**THE DATA**
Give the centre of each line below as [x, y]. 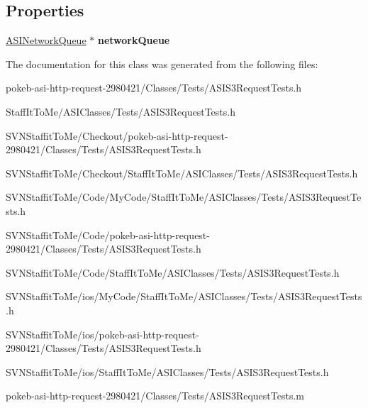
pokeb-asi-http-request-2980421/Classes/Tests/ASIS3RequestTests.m [155, 396]
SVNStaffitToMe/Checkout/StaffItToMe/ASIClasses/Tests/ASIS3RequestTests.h [182, 173]
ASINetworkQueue [46, 40]
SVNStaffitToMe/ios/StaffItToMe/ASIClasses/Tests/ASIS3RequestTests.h [167, 371]
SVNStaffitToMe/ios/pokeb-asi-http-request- [102, 334]
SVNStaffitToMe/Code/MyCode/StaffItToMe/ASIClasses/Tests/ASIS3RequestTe [184, 197]
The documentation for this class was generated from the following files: [162, 64]
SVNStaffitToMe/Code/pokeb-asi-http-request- [108, 235]
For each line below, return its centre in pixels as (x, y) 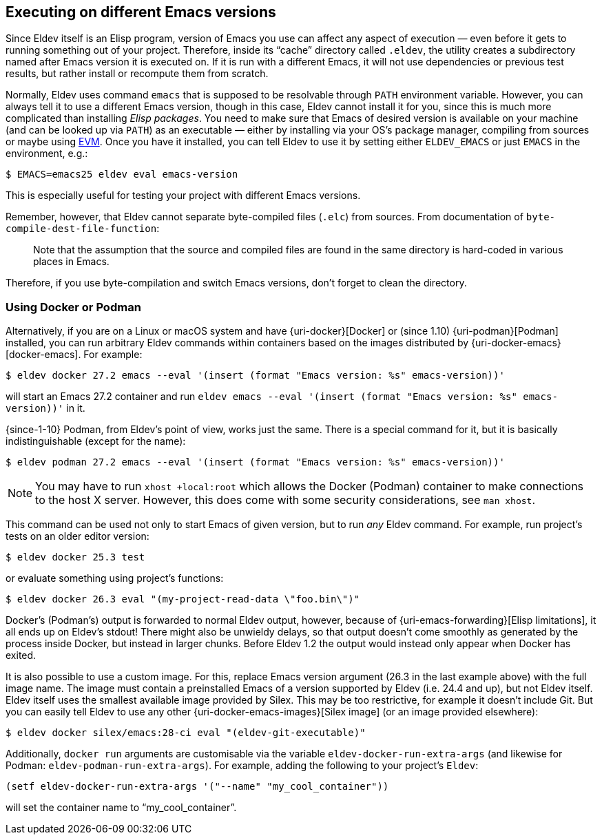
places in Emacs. (71, 262)
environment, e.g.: (47, 154)
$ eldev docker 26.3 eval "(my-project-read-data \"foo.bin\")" (183, 599)
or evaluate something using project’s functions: (115, 578)
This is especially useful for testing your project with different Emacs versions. (183, 196)
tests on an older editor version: (77, 536)
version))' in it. (45, 408)
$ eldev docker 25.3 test (75, 557)
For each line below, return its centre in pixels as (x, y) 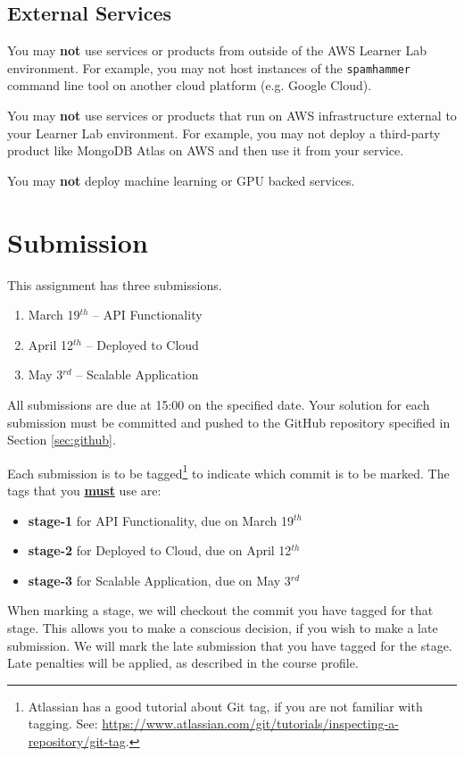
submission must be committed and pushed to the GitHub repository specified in (229, 422)
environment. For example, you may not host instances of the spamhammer (209, 67)
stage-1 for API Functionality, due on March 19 (161, 520)
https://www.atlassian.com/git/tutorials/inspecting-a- (250, 724)
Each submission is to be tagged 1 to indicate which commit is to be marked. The (228, 471)
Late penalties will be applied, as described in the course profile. (183, 663)
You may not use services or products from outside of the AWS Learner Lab (217, 50)
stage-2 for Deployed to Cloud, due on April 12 (160, 550)
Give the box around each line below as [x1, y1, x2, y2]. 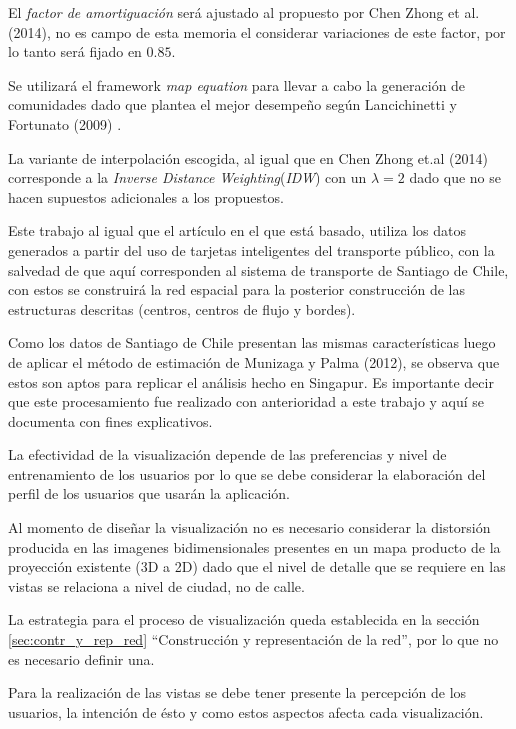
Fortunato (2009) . [8, 113, 122, 134]
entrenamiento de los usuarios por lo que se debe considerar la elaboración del [8, 463, 486, 484]
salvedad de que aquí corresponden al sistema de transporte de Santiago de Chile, [8, 259, 509, 280]
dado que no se [409, 167, 501, 188]
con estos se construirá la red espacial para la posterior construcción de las [8, 279, 466, 300]
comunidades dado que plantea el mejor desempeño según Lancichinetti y [8, 94, 457, 115]
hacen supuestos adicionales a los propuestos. [8, 186, 284, 207]
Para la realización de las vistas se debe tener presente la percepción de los [8, 682, 467, 703]
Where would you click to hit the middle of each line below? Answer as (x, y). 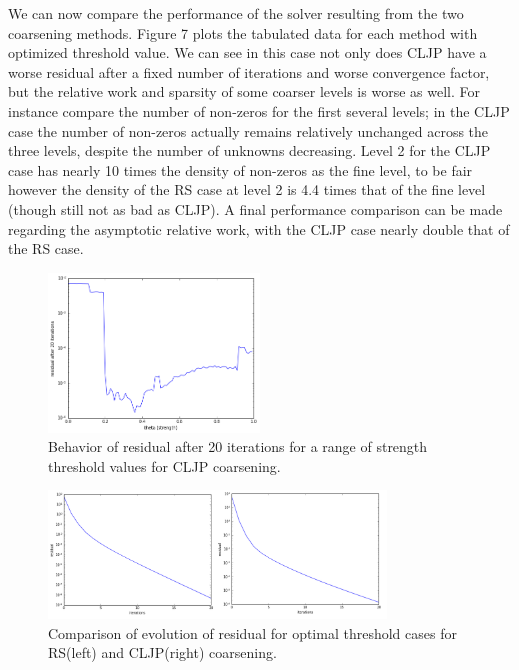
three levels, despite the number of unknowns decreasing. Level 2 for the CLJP (249, 150)
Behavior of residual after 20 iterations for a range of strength (238, 446)
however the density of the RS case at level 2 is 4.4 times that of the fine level (247, 189)
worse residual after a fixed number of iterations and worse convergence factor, (249, 71)
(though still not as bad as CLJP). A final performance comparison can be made (255, 208)
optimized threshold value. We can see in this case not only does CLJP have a (247, 52)
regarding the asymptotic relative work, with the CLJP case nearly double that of (259, 228)
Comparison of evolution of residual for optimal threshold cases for (252, 632)
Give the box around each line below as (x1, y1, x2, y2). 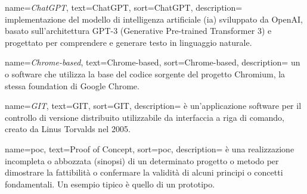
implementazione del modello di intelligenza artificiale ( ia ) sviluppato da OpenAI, (5, 12, 303, 25)
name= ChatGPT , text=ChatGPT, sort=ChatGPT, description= (5, 1, 243, 13)
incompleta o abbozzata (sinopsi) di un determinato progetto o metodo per (5, 154, 279, 167)
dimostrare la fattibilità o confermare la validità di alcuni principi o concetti (5, 166, 283, 179)
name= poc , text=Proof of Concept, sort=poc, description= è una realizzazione (5, 142, 294, 155)
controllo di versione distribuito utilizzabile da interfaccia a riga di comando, (5, 111, 284, 123)
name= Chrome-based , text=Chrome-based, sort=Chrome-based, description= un (5, 56, 300, 68)
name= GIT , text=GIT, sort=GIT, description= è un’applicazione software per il (5, 99, 302, 112)
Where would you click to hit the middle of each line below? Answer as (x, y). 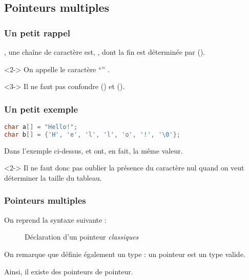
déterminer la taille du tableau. (53, 177)
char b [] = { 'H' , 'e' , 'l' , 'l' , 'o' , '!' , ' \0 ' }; (92, 134)
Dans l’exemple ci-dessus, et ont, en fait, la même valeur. (94, 150)
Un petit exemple (41, 109)
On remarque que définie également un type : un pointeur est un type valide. (125, 254)
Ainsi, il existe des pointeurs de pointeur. (69, 271)
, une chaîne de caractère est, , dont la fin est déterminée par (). (105, 52)
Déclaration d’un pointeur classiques (82, 237)
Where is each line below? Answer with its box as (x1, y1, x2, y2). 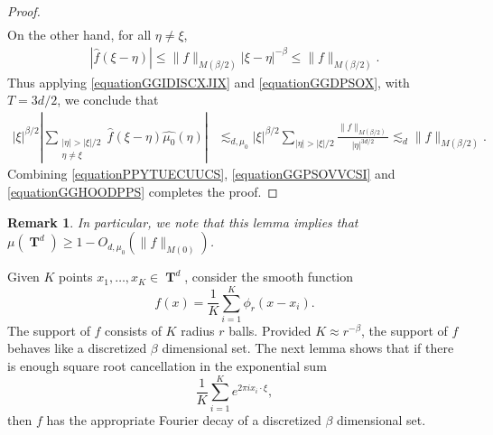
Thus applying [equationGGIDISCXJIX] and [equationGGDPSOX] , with (7, 72, 410, 91)
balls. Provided (228, 320, 312, 339)
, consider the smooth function (184, 267, 354, 286)
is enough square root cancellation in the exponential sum (7, 356, 327, 375)
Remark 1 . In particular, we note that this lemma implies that (7, 212, 358, 231)
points (59, 267, 93, 286)
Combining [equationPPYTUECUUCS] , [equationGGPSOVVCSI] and (7, 164, 395, 183)
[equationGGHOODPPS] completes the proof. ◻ (7, 181, 278, 200)
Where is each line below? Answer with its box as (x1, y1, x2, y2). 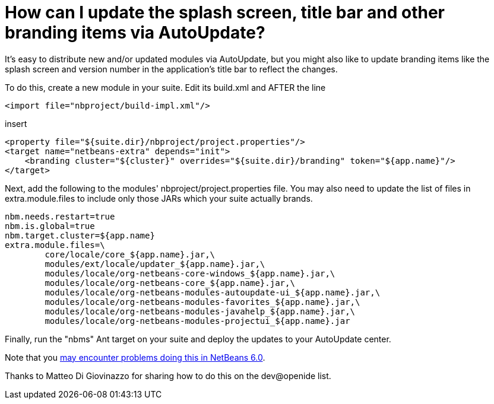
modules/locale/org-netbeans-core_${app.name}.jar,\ (45, 278, 295, 288)
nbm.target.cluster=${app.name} (5, 230, 155, 240)
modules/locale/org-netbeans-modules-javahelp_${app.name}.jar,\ (45, 306, 356, 316)
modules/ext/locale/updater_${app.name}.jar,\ (45, 259, 265, 269)
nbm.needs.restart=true (5, 211, 115, 221)
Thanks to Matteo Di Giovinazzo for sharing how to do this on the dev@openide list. (5, 370, 331, 381)
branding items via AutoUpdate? (5, 23, 265, 43)
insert (5, 118, 27, 129)
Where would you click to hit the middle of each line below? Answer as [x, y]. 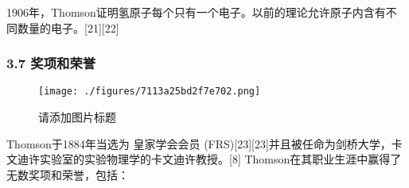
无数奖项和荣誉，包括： [68, 174]
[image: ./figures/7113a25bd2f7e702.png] [150, 92]
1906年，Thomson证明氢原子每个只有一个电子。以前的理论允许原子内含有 [196, 12]
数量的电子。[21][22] [68, 27]
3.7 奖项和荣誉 [51, 63]
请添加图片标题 [77, 117]
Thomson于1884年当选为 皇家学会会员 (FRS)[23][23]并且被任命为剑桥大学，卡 [204, 143]
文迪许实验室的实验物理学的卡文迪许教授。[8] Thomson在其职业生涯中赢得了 [204, 159]
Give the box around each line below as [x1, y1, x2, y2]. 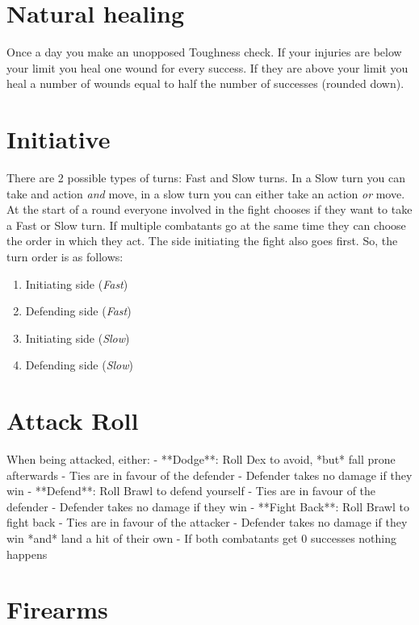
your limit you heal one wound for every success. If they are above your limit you [6, 59, 409, 76]
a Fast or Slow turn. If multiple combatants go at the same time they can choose [6, 216, 406, 233]
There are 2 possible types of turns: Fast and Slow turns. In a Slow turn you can [6, 169, 405, 186]
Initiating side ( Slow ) [25, 329, 130, 346]
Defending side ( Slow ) [25, 356, 133, 373]
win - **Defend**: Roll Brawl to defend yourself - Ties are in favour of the [6, 482, 376, 499]
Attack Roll [6, 404, 139, 437]
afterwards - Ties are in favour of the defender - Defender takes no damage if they [6, 466, 413, 483]
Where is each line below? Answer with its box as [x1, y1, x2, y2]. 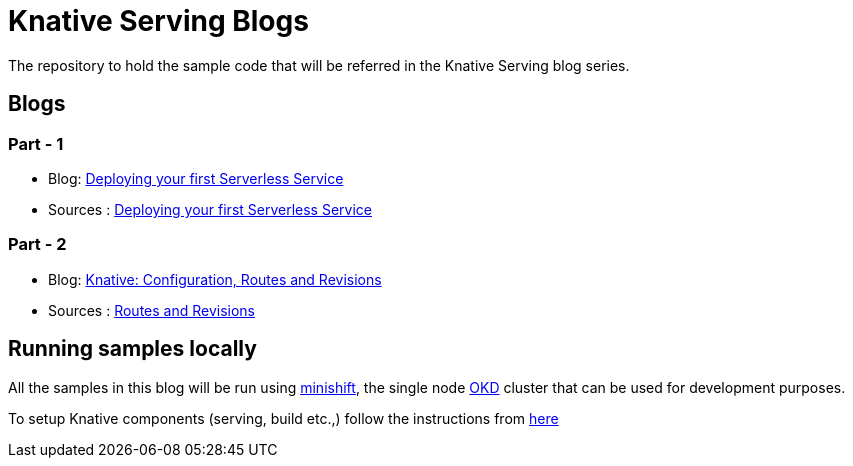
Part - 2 [8, 234, 67, 255]
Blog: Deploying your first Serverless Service [48, 169, 344, 187]
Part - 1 [8, 133, 64, 154]
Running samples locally [8, 336, 257, 362]
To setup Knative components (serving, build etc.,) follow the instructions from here [8, 409, 559, 427]
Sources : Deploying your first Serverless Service [48, 200, 372, 218]
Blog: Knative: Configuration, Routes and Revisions [48, 270, 382, 288]
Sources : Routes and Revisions [48, 301, 255, 319]
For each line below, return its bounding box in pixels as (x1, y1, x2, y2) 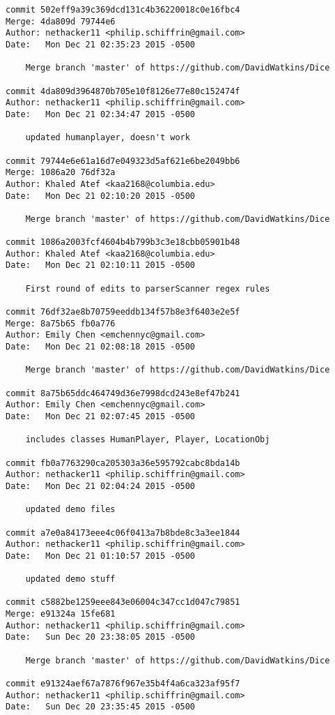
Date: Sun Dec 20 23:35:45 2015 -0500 (6, 702, 196, 712)
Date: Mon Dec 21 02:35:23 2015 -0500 (6, 39, 196, 50)
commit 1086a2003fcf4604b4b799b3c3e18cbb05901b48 (6, 237, 240, 248)
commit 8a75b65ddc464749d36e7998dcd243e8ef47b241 (6, 388, 240, 398)
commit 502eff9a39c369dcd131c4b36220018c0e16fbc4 (6, 5, 240, 15)
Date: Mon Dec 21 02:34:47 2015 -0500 (6, 109, 196, 119)
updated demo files (25, 504, 116, 515)
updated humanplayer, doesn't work (25, 133, 190, 143)
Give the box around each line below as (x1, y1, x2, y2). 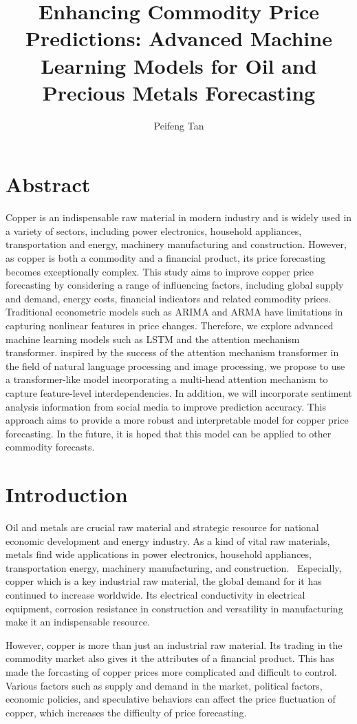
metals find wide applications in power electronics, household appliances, (6, 547, 312, 561)
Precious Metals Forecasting (42, 78, 316, 106)
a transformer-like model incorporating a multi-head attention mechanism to (6, 372, 328, 386)
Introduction (6, 480, 128, 508)
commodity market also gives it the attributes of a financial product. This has (6, 651, 334, 665)
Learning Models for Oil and (41, 51, 317, 79)
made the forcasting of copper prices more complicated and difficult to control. (6, 664, 337, 679)
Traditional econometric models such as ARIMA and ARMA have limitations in (6, 304, 343, 319)
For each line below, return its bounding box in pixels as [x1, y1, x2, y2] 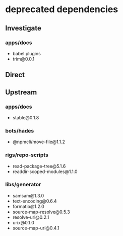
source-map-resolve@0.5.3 [12, 209, 70, 215]
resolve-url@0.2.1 [12, 214, 49, 220]
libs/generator [5, 181, 41, 188]
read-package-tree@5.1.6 [12, 163, 66, 169]
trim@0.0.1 [12, 56, 35, 62]
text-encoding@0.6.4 [12, 198, 57, 204]
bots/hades [5, 127, 34, 134]
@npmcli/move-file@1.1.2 [12, 139, 66, 145]
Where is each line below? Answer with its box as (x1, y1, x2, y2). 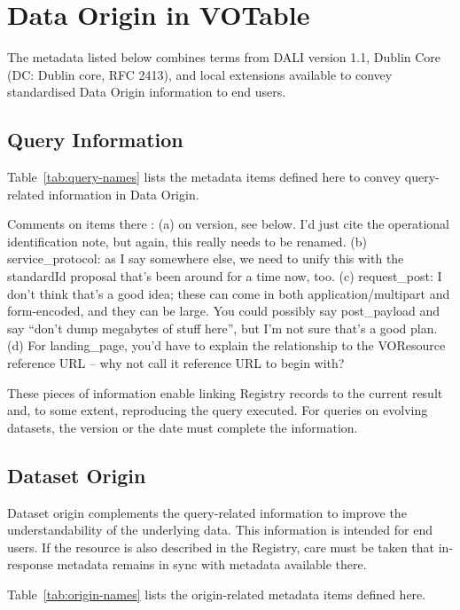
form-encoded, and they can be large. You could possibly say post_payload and (7, 301, 441, 320)
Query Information (7, 126, 183, 153)
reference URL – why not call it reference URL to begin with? (7, 354, 345, 372)
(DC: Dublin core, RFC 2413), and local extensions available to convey (7, 65, 393, 83)
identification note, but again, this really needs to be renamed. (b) (7, 231, 367, 250)
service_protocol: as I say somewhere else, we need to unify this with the (7, 249, 404, 268)
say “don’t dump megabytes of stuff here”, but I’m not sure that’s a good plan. (7, 318, 438, 337)
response (7, 555, 53, 574)
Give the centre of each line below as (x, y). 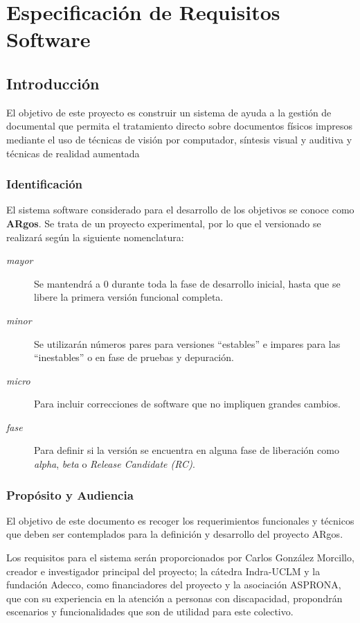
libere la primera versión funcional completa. (129, 297)
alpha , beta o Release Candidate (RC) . (115, 464)
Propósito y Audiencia (70, 494)
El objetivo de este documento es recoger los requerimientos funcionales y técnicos (180, 520)
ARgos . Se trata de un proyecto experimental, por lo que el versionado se (164, 223)
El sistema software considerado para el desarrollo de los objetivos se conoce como (180, 210)
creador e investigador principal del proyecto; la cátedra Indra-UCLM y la (163, 571)
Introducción (53, 83)
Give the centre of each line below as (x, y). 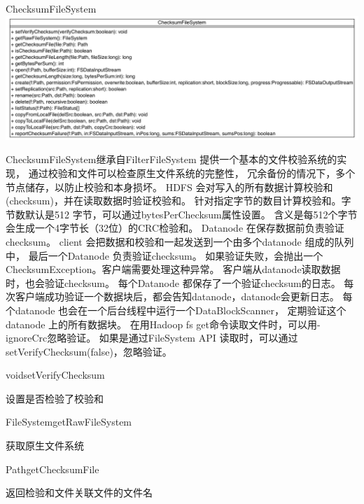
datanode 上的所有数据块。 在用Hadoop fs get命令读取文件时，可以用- (163, 324)
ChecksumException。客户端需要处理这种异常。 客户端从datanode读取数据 (173, 269)
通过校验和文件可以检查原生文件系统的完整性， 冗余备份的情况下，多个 (192, 173)
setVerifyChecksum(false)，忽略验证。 (89, 351)
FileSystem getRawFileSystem (69, 422)
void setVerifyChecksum (55, 375)
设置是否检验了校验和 (55, 398)
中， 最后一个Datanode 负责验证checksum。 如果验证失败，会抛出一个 (164, 255)

**TASK DIRECTIONS**
Please copy every line in the entries where "Sources" appears.

**ANSWER SPACE**
Sources : Deploying your first Serverless Service [48, 200, 372, 218]
Sources : Routes and Revisions [48, 301, 255, 319]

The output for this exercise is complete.